The Breathe Project in Pittsburgh, Pennsylvania, worked with Carnegie Mellon University to create the Breathe Cam – four high-resolution cameras that capture haze and air pollution activity, along with software that visualises the data online. Up and running since December across Pittsburgh, the idea is that residents equipped with accurate information can lobby more effectively for companies and councils to stick to environmental guidelines.

 

Developed by the CREATE Lab at CMU’s Robotics Institute, the Breathe Cam snaps expansive panoramas of the city 24/7, which are available on the Breathe website alongside data taken from sensors on humidity, temperature and wind speed.

 

Randy Sargent, senior systems scientist at the Robotics Institute, says that the cameras have five times the resolutionof 4K television. To use the Breathe system, a resident logs on to one of the cameras, where they can see a view of the city as well as archived footage going back one year. They can see any haze over the cityand display data on fine particles, temperature, sulphur dioxide levels, humidity and wind direction captured by six sensors across the city to let users see what might be causing it.

 

Smoke-stack action

Users can focus on different parts of the city with the Change Detection tool. Selecting one aspect of the view, such as plumes of smoke from a stack, brings up data on pollution levels in that area over previous months, showing when the stack is most active.

The cameras and sensors cover about 200 square kilometres of the city and surrounding areas. Users can share the images and data on social media and can take snapshots of the air quality to send to city officials.

 

The cameras, and similar ones such as Camnet in Boston and Hazecam in Cleveland, Ohio, allow residents to “see” the pollution in a way they couldn’t before, says Ben Barratt at King’s College London. “The reason that the smog in Beijing is so notorious is people can see the pollution,” he adds.

 

Monitor your area

Other cities and groups have also deployed systems to track and visualise smog and haze, using maps or videos.
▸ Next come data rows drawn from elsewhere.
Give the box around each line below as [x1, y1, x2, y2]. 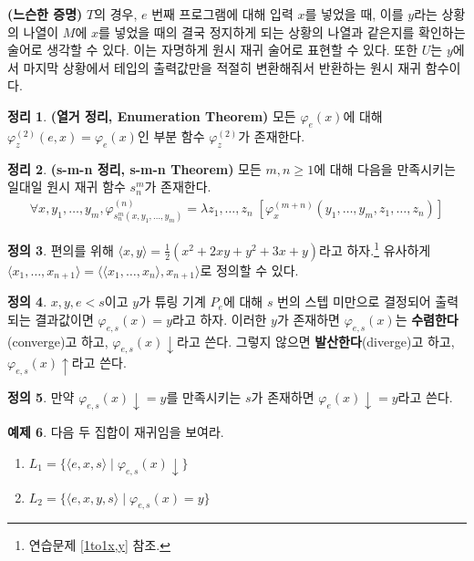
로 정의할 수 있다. [200, 260, 299, 279]
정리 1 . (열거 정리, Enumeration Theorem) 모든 [7, 106, 296, 125]
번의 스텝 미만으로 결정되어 [277, 292, 431, 311]
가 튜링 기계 [139, 292, 206, 311]
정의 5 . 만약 [7, 388, 75, 407]
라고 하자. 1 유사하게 [319, 238, 431, 259]
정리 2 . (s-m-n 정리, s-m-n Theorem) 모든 [7, 159, 262, 178]
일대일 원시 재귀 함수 [7, 177, 126, 196]
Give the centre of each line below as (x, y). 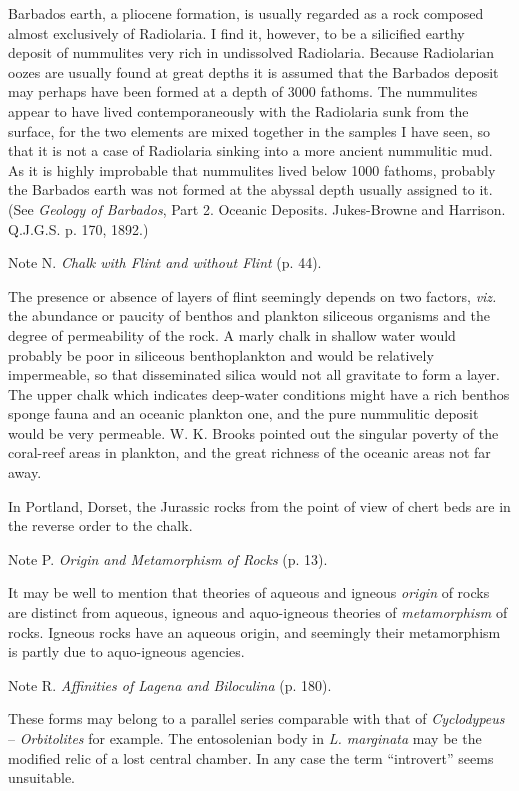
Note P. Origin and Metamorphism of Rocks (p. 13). (168, 558)
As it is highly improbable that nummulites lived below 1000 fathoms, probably (252, 169)
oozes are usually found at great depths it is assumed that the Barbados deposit (253, 71)
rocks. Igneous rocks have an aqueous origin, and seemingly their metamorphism (254, 631)
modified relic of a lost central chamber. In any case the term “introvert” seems (251, 757)
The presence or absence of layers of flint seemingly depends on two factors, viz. (252, 295)
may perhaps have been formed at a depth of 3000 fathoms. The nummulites (243, 91)
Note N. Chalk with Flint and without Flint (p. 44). (165, 262)
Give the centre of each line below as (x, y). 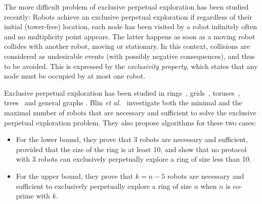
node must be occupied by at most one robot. (75, 76)
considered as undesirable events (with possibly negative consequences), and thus (129, 56)
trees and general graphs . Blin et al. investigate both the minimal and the (123, 103)
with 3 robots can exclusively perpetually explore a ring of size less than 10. (134, 159)
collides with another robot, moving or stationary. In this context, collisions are (127, 46)
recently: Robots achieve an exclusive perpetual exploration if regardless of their (128, 16)
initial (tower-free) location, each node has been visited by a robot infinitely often (131, 26)
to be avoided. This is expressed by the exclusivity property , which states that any (131, 66)
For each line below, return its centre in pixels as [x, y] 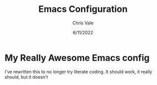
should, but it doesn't [26, 77]
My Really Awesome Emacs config [77, 58]
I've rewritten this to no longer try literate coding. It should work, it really [78, 72]
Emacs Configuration [83, 9]
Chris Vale [83, 23]
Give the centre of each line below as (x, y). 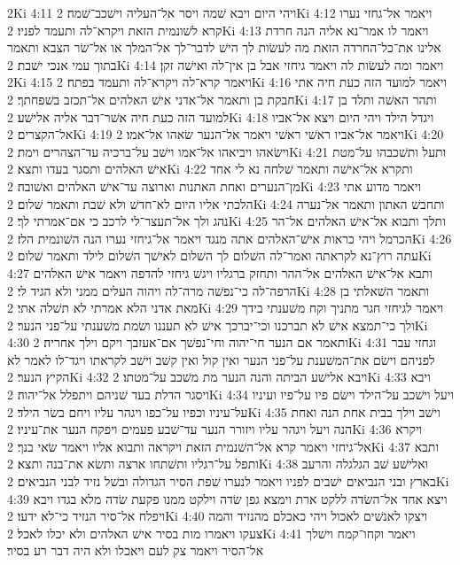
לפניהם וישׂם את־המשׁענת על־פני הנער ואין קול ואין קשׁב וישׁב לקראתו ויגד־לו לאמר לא (221, 359)
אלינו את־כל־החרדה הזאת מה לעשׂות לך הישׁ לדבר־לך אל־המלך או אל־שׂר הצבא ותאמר (224, 47)
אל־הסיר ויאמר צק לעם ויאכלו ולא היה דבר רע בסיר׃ (136, 550)
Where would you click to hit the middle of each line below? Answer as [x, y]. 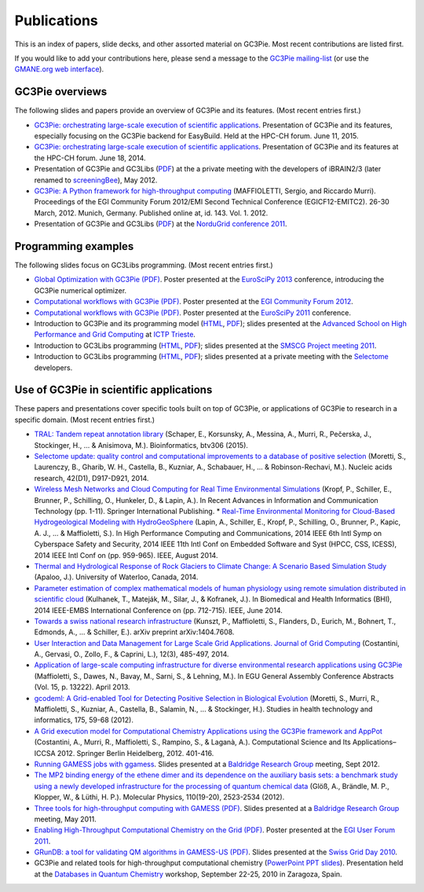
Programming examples [74, 246]
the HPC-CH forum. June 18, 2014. [90, 158]
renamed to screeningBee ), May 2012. [96, 180]
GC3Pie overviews [61, 92]
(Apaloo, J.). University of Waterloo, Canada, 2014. [116, 577]
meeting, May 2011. [66, 819]
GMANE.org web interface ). [59, 69]
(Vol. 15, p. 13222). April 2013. [82, 687]
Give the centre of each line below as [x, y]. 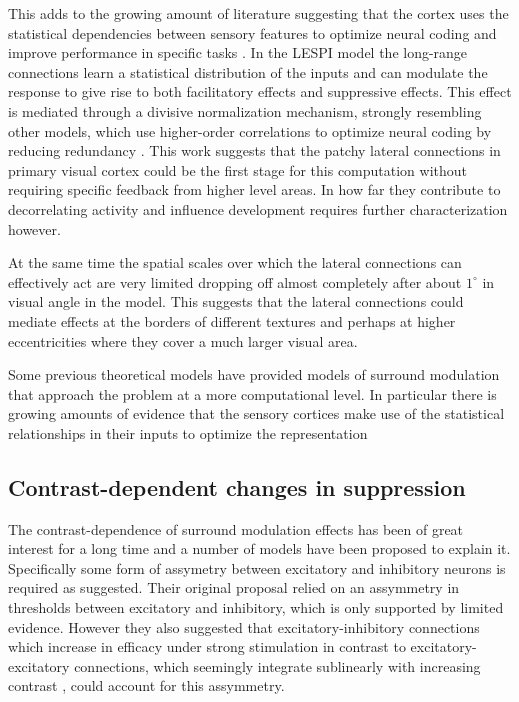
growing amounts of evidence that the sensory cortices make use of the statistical [256, 413]
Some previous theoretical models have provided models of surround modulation [254, 374]
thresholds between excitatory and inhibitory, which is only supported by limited [256, 607]
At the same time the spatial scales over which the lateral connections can [235, 262]
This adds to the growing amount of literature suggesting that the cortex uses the [258, 13]
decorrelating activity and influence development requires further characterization [258, 208]
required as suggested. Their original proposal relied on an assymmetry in [234, 587]
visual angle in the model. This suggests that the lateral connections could [236, 301]
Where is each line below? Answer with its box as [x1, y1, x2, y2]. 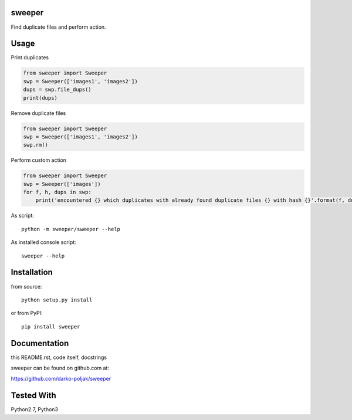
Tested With [11, 391, 57, 401]
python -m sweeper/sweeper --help [21, 226, 120, 232]
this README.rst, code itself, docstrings [11, 354, 107, 361]
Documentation [11, 338, 69, 348]
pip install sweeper [21, 323, 80, 330]
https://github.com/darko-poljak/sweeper [11, 375, 111, 382]
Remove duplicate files [11, 109, 66, 117]
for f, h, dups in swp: [23, 189, 92, 196]

They include London Air, developed at King’s, and the Dublin Dashboard in Ireland’s capital. Amsterdam’s Smart City initiative is attempting to increase civic involvement by encouraging residents themselves to install its air-quality sensors where they live.
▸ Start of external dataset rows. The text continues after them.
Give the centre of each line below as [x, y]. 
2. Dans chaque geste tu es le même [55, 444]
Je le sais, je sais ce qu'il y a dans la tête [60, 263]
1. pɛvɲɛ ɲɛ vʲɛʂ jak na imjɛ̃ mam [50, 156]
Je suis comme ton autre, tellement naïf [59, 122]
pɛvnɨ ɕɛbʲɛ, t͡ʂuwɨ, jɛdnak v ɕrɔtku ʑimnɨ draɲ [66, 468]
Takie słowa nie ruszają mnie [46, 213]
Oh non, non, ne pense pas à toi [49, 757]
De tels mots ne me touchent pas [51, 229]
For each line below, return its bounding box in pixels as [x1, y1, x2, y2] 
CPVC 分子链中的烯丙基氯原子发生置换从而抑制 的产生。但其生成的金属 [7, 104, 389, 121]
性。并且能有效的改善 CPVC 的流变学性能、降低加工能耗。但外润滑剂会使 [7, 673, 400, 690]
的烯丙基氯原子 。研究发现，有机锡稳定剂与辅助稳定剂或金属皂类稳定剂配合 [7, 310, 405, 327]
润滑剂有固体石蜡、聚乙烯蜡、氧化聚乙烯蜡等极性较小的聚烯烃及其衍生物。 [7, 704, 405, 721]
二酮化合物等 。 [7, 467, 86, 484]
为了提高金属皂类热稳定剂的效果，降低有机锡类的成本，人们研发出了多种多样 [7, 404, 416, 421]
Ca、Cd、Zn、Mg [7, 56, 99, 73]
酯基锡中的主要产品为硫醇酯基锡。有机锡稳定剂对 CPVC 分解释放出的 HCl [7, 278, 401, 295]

Response to the cameras has been positive so far, says Johnson. “It’s a tool that is giving people the ability to learn about air quality in Pittsburgh in a way that they never had access to,” he says.

 

Local groups in Pennsylvania are now deploying their own camera systems. For example, residents in Allegheny County are using the software developed by Sargent and his team to specifically monitor the local Shenango coke plant and ensure it is complying with regulations.

Sargent says that faster broadband speeds and improvements in camera technology have helped. “Five years ago the computing power and the storage would have been prohibitively expensive,” he says.

 

Roy Harrison at the University of Birmingham, UK, welcomes these sorts of awareness-raising systems in cities. “Air pollution is a major public health issue which ranks highly amongst the avoidable causes of death in both the developed and less-developed world,” he says, “so no hype is necessary, just the facts.”